The new value was available
earlier if it was a cache
miss?
I didn't remember that the SH2 didn't support virtual memory (perhaps because I've never used SuperH). That makes sense, then.
I think that, for the ways people most commonly use CPUs, it's acceptable if the value you read from a register in a load delay slot is nondeterministic, for example depending on whether you resumed from a page fault or not, or whether you had a cache miss or not. It could really impede debugging if it happened in practice, and it could impede reverse-engineering of malware, but I believe that such things are actually relatively common. (IIRC you could detect the difference between an 8086 and an 8088 by modifying the next instruction in the program, which would have been already loaded by the 8086 but not the 8088. But I'm guessing that under a single-stepping debugger the 8086 would act like an 8088 in this case.) The solution would probably be "Stop lifting your arm like that if it hurts;" it's easy enough to not emit the offending instruction sequences from your compiler in this case.

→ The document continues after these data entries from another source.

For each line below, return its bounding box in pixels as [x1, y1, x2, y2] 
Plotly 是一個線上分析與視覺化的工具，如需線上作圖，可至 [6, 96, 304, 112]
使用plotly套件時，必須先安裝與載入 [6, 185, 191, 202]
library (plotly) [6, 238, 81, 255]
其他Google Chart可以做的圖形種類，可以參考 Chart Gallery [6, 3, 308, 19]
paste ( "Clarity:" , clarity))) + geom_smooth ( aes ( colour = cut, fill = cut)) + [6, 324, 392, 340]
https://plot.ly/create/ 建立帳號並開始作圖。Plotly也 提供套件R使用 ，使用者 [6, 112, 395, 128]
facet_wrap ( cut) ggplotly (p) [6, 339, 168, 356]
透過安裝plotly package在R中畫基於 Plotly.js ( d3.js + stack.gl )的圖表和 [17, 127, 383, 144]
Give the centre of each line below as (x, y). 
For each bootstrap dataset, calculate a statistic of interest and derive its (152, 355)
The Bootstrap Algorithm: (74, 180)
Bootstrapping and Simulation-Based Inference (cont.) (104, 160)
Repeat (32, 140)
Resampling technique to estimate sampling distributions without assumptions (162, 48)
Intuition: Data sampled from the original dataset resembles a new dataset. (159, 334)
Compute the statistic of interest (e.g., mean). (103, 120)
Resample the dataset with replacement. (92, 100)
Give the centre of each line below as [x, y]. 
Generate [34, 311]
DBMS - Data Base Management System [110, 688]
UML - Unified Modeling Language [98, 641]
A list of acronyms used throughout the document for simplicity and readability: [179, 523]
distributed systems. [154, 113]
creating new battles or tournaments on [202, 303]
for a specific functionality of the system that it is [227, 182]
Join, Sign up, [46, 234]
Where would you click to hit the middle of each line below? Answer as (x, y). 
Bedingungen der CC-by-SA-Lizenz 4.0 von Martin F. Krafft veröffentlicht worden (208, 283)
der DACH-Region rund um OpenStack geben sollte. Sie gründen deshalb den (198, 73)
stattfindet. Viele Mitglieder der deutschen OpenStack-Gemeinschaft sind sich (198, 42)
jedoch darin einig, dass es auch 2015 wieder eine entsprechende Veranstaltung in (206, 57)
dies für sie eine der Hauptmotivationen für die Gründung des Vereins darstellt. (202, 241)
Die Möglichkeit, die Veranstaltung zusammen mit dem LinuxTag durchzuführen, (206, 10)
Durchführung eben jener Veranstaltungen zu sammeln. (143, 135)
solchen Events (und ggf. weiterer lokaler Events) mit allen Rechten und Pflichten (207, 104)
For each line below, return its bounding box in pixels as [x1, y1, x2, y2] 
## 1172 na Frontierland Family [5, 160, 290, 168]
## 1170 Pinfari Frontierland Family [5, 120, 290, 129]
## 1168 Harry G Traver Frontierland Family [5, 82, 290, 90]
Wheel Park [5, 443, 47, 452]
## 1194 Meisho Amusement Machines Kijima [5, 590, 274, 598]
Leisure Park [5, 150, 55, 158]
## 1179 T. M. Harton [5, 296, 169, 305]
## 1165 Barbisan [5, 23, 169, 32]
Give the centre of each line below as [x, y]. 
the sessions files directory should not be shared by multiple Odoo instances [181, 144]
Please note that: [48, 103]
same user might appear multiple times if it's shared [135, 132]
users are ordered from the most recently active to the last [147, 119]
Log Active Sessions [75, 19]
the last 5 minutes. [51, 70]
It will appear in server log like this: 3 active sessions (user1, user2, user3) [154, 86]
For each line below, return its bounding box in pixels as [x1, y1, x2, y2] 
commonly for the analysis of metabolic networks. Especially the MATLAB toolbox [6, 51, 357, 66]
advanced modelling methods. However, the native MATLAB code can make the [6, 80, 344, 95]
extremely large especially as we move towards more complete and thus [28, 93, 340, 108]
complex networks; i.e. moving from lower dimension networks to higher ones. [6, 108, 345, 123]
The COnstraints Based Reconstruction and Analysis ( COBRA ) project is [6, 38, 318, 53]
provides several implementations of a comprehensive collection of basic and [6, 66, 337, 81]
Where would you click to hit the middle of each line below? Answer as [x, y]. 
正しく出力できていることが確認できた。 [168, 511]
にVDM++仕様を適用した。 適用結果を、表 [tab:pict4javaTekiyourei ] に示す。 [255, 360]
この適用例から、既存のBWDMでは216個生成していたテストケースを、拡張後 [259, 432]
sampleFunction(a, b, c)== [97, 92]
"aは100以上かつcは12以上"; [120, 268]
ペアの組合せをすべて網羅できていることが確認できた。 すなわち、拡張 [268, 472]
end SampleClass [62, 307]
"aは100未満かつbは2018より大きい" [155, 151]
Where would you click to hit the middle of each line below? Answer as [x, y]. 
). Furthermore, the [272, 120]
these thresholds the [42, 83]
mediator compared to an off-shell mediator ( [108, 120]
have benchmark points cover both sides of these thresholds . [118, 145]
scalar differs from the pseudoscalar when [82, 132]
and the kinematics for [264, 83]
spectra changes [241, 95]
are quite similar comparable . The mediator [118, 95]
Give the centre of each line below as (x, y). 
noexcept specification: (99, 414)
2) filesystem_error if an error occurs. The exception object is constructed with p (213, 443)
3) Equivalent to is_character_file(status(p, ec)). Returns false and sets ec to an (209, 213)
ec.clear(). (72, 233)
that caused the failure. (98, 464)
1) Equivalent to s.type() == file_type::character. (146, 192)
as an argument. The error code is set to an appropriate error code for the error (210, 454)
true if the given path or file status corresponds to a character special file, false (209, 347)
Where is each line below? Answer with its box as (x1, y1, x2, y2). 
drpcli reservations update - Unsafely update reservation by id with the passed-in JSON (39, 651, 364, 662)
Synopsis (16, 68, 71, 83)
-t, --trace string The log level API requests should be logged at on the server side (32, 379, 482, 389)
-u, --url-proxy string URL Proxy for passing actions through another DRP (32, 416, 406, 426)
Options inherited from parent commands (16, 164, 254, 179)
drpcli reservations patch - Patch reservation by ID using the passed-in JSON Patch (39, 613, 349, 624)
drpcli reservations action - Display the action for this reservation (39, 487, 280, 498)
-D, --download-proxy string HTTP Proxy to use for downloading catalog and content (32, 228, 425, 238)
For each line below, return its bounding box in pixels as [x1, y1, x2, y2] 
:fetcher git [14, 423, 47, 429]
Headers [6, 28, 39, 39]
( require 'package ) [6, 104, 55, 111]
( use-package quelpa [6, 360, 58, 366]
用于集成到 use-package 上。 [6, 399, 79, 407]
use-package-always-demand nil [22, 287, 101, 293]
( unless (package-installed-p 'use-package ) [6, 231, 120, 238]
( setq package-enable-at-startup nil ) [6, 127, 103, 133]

The case where people really worry about nondeterminism is where it exposes information in a security-violating way, as in Spectre, which isn't even nondeterminism at the register-contents level, just the timing level.
Myself, I have a strong preference for strongly deterministic CPU semantics, and I've been working on a portable strongly deterministic (but not for timing) virtual machine for archival purposes. But clearly strong determinism isn't required for a usable CPU.